ACTIVITY –
Copy every line from the records below that holds the word "handling".

MATERIAL TO PROCESS –
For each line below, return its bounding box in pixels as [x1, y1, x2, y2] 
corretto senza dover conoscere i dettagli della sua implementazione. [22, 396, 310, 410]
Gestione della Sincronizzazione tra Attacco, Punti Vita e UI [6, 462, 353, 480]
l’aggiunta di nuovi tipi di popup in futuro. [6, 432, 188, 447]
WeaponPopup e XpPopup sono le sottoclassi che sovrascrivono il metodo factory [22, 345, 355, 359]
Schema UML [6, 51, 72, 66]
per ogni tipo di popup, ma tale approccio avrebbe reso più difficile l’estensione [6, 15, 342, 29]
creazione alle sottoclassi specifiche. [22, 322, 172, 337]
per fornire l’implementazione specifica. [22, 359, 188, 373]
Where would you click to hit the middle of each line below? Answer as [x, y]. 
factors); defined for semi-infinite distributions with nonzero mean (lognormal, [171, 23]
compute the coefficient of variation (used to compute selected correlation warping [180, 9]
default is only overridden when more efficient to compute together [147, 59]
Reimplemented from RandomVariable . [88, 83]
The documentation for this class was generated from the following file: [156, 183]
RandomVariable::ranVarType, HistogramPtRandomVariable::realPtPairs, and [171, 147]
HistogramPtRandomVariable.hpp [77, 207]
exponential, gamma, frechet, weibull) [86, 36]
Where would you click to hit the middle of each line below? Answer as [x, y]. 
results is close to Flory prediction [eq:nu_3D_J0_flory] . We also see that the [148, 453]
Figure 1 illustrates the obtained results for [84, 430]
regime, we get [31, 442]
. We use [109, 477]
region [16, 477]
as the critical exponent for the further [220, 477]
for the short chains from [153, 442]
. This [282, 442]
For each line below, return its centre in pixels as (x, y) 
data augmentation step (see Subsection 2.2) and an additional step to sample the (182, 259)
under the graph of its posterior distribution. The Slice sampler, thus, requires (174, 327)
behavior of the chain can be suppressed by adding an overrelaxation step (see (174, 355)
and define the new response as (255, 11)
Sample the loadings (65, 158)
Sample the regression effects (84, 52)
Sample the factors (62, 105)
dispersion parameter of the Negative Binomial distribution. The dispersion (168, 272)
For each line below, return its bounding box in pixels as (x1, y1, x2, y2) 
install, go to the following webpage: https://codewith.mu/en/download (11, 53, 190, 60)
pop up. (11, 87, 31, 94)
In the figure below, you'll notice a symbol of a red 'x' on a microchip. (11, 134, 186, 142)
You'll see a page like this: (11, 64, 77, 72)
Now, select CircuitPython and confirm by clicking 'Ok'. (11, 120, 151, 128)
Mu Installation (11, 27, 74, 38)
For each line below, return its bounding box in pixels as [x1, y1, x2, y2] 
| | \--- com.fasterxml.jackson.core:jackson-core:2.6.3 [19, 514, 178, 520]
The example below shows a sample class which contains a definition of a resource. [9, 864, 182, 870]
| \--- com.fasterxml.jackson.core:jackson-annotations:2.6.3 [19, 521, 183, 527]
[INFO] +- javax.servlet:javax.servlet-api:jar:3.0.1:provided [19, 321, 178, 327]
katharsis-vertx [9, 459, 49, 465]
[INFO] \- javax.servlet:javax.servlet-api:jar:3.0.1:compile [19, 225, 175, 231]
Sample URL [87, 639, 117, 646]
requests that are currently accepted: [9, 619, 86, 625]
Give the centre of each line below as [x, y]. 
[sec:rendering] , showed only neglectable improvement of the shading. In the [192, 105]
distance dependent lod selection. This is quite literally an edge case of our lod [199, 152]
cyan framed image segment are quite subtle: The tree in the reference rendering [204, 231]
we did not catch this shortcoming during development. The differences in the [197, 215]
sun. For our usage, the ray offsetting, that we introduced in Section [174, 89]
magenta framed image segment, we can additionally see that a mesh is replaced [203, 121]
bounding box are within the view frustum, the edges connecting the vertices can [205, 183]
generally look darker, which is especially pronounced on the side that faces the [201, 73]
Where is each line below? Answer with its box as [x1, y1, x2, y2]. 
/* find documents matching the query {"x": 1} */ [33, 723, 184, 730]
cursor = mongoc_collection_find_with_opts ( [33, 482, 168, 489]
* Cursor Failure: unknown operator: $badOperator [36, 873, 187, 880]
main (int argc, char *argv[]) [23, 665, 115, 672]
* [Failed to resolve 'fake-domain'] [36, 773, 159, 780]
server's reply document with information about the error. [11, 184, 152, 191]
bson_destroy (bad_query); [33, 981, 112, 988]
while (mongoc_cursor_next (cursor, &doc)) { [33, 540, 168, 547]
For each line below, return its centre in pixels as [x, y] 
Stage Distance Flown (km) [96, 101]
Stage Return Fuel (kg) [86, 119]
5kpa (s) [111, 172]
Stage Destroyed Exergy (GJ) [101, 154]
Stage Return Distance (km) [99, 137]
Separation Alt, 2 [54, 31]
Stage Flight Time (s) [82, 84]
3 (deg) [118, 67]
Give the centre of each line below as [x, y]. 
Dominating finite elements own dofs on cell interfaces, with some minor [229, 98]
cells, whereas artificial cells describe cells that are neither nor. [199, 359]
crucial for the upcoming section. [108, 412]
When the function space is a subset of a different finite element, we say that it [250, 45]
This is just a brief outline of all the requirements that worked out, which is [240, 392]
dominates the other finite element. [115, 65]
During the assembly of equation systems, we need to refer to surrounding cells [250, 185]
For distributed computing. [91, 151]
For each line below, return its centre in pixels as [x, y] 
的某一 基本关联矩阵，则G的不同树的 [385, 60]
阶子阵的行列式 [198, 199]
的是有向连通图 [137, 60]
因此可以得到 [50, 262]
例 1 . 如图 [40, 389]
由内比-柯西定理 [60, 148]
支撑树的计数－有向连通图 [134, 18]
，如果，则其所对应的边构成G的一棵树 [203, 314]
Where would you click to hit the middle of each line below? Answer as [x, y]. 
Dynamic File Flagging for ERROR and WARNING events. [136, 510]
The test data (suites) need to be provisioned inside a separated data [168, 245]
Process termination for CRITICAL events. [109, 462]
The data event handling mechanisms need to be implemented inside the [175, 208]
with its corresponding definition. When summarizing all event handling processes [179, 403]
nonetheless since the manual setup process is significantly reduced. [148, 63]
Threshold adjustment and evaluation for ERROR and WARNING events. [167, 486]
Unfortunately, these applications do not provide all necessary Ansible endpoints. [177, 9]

* * *

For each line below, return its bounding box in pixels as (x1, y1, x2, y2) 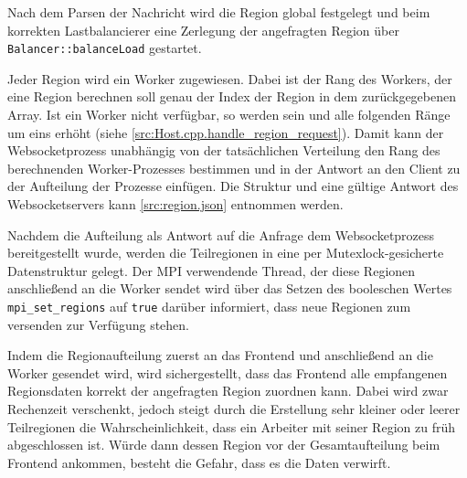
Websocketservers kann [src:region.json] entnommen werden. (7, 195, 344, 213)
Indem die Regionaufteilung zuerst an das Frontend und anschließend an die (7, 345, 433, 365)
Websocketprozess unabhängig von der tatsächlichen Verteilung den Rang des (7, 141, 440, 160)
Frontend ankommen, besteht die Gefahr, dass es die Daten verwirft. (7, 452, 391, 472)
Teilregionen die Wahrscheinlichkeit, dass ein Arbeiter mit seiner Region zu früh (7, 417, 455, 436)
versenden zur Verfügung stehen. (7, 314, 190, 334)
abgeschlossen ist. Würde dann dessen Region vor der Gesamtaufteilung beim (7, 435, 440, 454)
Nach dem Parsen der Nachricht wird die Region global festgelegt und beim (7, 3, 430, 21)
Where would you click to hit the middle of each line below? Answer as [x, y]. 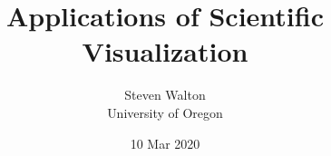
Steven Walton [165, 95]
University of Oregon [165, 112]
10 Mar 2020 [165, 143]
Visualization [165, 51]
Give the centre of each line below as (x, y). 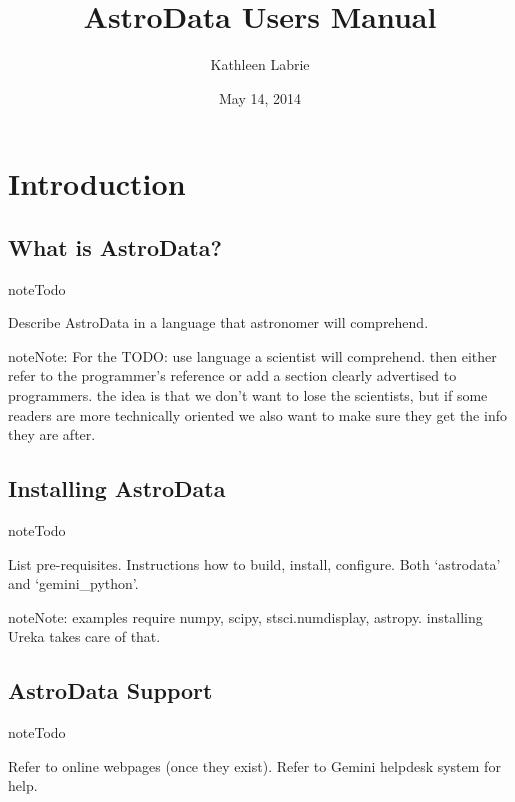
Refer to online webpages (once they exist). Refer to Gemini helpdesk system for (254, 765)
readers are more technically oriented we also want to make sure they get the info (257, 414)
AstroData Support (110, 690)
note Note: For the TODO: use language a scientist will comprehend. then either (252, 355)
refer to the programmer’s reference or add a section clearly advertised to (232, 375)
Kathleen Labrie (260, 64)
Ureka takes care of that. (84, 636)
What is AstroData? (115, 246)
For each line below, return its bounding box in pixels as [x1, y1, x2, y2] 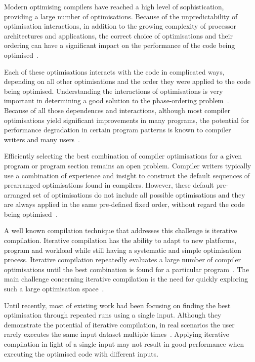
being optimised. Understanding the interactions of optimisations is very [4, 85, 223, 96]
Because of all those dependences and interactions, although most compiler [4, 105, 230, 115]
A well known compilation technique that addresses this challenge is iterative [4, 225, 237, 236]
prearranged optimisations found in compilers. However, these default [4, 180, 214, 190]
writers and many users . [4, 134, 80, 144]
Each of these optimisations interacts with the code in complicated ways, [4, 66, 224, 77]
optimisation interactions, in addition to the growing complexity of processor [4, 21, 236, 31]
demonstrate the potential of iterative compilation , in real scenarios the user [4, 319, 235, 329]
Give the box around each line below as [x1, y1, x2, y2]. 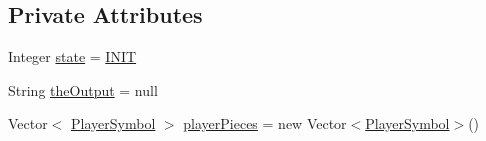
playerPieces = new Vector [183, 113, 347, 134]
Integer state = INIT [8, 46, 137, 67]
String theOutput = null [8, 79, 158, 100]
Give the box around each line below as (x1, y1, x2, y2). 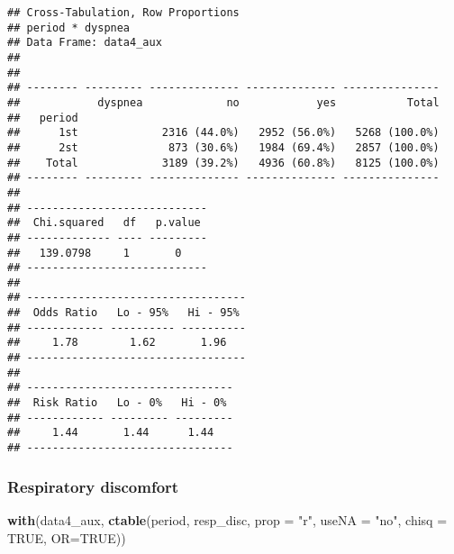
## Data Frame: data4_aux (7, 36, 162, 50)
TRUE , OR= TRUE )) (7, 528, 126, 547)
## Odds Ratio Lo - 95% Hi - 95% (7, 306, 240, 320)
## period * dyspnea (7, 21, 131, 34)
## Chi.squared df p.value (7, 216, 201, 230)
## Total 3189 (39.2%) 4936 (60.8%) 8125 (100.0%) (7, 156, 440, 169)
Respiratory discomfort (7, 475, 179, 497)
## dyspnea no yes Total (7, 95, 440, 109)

WRITTEN ANSWER –
The data event handling mechanisms need to be implemented inside the [175, 208]
with its corresponding definition. When summarizing all event handling processes [179, 403]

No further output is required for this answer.